Charlie Maddock

Personal information
- Nationality: English
- Born: 15 November 1995 (age 30) Stoke-on-Trent, England
- Height: 1.60 m (5 ft 3 in)
- Weight: 49 kg (108 lb)

Sport
- Country: United Kingdom
- Sport: Taekwondo
- Event: Flyweight (-49 kg)
- Club: GB Academy
- Coached by: Gareth Brown

Medal record
Women's taekwondo
Representing Great Britain
World Grand Prix
| Gold medal – first place | 2016 London | -49 kg |
European Games
| Gold medal – first place | 2015 Baku | 49 kg |

= Charlie Maddock =

English taekwondo practitioner

Charlie Maddock (born 15 November 1995) is an English taekwondo athlete.

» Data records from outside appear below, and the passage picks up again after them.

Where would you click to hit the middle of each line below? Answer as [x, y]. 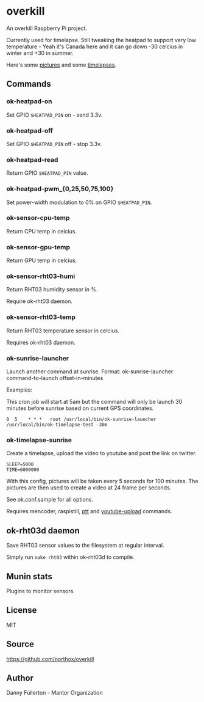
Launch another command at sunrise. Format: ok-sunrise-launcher [90, 371]
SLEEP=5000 [20, 465]
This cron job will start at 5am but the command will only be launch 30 [94, 402]
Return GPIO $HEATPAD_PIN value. [47, 173]
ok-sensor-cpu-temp [38, 218]
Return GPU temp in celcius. [42, 260]
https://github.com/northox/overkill [50, 659]
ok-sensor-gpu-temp [38, 247]
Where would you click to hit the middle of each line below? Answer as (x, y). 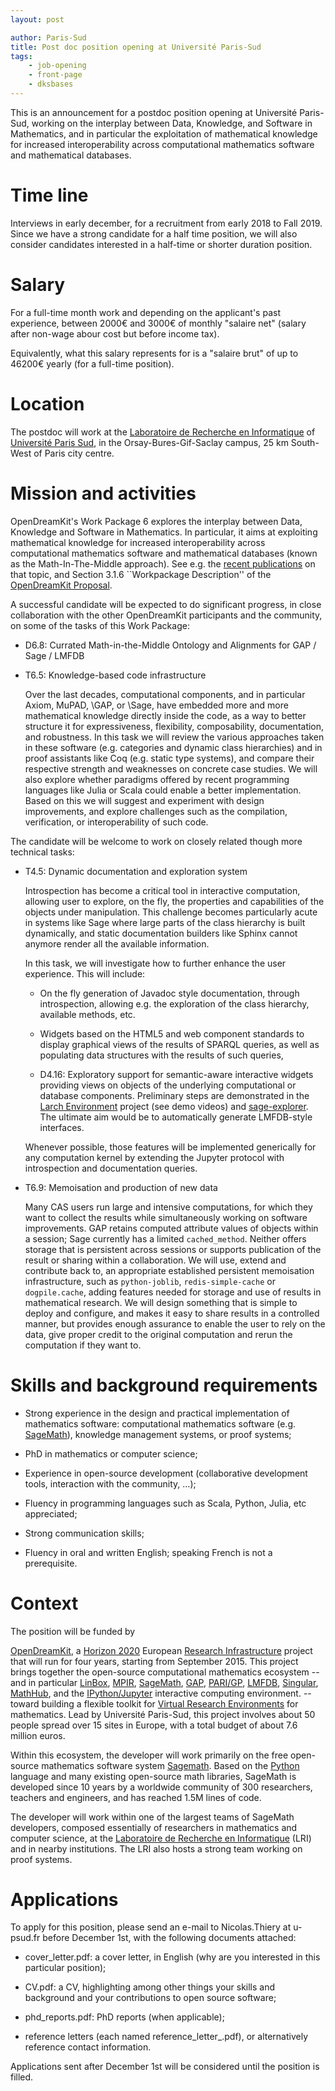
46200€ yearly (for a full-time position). (92, 363)
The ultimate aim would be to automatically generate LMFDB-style (176, 1117)
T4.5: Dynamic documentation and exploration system (136, 871)
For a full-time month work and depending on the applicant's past (145, 312)
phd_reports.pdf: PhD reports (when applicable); (124, 2017)
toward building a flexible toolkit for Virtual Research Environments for (154, 1703)
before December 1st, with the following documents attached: (169, 1938)
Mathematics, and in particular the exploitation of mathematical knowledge (164, 133)
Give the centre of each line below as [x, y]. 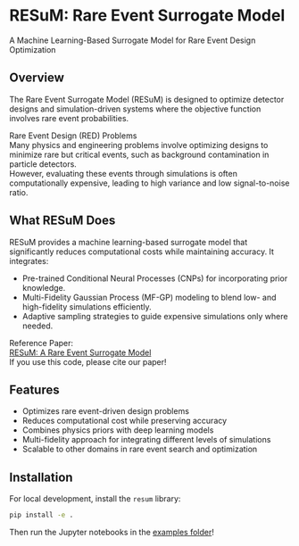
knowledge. [44, 287]
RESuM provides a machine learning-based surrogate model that [129, 242]
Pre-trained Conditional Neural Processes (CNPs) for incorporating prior [155, 278]
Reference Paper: [42, 343]
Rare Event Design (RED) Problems [73, 136]
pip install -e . [42, 515]
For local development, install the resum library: [95, 499]
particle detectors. [43, 164]
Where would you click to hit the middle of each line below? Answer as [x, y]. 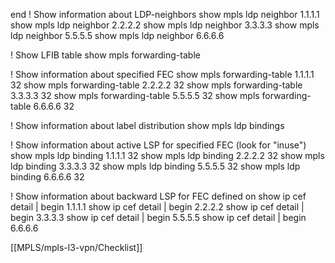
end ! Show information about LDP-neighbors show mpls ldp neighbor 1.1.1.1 [165, 14]
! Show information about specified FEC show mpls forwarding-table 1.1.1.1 [162, 74]
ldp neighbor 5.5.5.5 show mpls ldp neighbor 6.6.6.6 [117, 35]
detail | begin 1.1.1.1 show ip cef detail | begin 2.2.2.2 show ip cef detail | [157, 207]
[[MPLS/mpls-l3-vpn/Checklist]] [76, 247]
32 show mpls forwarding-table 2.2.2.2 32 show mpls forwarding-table [156, 85]
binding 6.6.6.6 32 [47, 177]
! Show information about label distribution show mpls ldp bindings [147, 125]
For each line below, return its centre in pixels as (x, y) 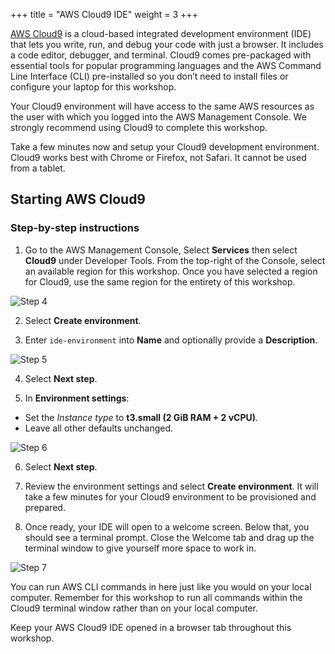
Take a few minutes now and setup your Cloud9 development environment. (165, 147)
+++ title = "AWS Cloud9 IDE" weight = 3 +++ (104, 14)
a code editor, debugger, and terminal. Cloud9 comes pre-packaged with (161, 55)
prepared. (45, 507)
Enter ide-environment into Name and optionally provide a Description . (171, 340)
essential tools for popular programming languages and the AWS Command (166, 65)
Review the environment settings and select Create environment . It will (171, 486)
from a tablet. (38, 168)
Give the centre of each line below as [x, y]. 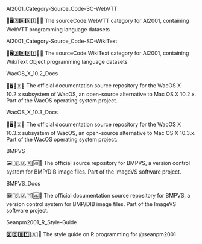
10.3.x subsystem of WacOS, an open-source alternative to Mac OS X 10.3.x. [101, 133]
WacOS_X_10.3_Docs [32, 112]
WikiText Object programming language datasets [67, 62]
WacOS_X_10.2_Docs [32, 74]
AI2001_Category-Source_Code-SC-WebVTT [62, 9]
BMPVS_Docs [24, 183]
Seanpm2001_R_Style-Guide [42, 222]
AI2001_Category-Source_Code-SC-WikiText [62, 41]
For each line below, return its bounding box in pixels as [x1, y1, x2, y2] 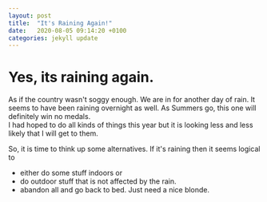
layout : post [8, 11, 52, 20]
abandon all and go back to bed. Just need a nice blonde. [19, 185, 210, 195]
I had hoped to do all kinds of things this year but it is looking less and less [8, 121, 253, 130]
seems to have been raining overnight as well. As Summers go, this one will [8, 103, 257, 113]
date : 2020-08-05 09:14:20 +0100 [8, 26, 127, 34]
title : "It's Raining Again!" [8, 19, 113, 27]
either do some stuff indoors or [19, 168, 122, 178]
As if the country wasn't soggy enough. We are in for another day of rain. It [8, 95, 256, 105]
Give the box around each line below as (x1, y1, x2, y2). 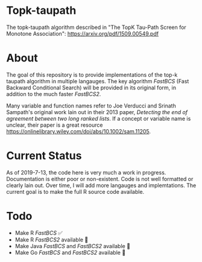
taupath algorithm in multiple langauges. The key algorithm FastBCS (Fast (6, 77, 189, 85)
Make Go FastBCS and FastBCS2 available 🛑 (14, 249, 126, 256)
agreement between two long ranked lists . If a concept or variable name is (6, 115, 191, 122)
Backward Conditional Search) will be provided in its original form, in (6, 84, 177, 91)
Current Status (6, 149, 82, 163)
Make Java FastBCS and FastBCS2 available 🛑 (14, 242, 131, 249)
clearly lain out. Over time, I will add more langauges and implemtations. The (6, 182, 197, 189)
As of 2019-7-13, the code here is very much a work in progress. (6, 168, 166, 176)
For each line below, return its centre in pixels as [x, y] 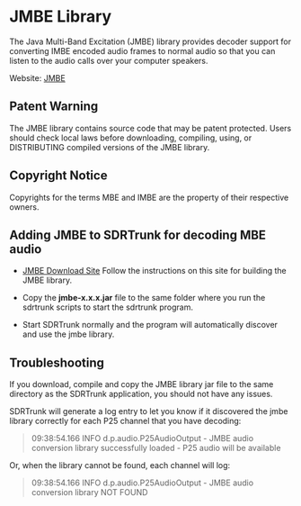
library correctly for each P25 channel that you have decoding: [125, 421]
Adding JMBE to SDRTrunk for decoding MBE [138, 235]
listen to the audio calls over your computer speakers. [109, 60]
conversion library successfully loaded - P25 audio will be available [156, 448]
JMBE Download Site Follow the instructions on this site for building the [154, 271]
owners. [24, 207]
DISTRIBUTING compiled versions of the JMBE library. [110, 147]
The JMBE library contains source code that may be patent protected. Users [150, 128]
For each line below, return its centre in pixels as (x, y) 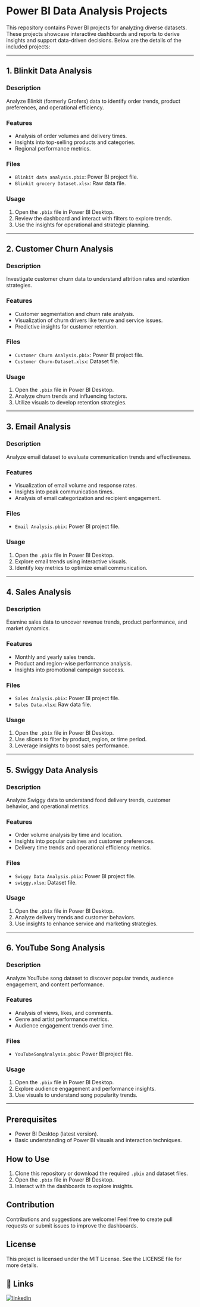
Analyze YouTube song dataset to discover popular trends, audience (90, 978)
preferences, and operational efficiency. (55, 107)
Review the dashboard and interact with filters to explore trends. (93, 218)
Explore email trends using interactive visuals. (71, 561)
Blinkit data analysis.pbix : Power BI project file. (76, 177)
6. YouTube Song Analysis (56, 948)
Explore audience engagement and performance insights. (85, 1089)
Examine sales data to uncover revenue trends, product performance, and (97, 622)
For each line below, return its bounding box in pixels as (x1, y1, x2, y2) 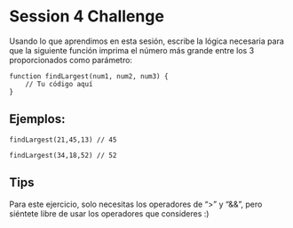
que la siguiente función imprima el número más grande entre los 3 (9, 45, 255, 55)
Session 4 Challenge (9, 6, 164, 27)
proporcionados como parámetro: (9, 54, 133, 65)
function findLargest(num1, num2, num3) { (9, 71, 169, 81)
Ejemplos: (9, 111, 66, 126)
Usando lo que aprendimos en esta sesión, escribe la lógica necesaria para (9, 36, 284, 46)
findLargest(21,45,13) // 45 (9, 135, 117, 144)
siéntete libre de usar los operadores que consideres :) (9, 208, 210, 219)

In May 2015, Maddock competed for Great Britain in the -49kg category at the 2015 World Taekwondo Championships. She reached the quarter-finals before being beaten 15-0 by Wu Jingyu.

In June 2015, Maddock took part in the inaugural European Games, winning Great Britain's first taekwondo medal at those games winning a gold medal.

In 2016, Maddock won her first global title, taking the World Grand Prix in London in the one-off final event.